***** Dataset records

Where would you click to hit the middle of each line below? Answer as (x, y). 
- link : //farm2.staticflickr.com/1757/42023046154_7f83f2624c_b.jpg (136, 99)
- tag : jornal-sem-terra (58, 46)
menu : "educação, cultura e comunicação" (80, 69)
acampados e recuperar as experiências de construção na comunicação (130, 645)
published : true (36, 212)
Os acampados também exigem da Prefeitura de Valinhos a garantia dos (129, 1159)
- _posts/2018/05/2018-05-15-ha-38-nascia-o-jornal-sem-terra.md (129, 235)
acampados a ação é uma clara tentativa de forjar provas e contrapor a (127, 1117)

**********

The complete set of entries above must be reproduced verbatim.

Where would you click to hit the middle of each line below? Answer as (x, y). 
- link : //farm2.staticflickr.com/1757/42023046154_7f83f2624c_b.jpg (136, 99)
- tag : jornal-sem-terra (58, 46)
menu : "educação, cultura e comunicação" (80, 69)
acampados e recuperar as experiências de construção na comunicação (130, 645)
published : true (36, 212)
Os acampados também exigem da Prefeitura de Valinhos a garantia dos (129, 1159)
- _posts/2018/05/2018-05-15-ha-38-nascia-o-jornal-sem-terra.md (129, 235)
acampados a ação é uma clara tentativa de forjar provas e contrapor a (127, 1117)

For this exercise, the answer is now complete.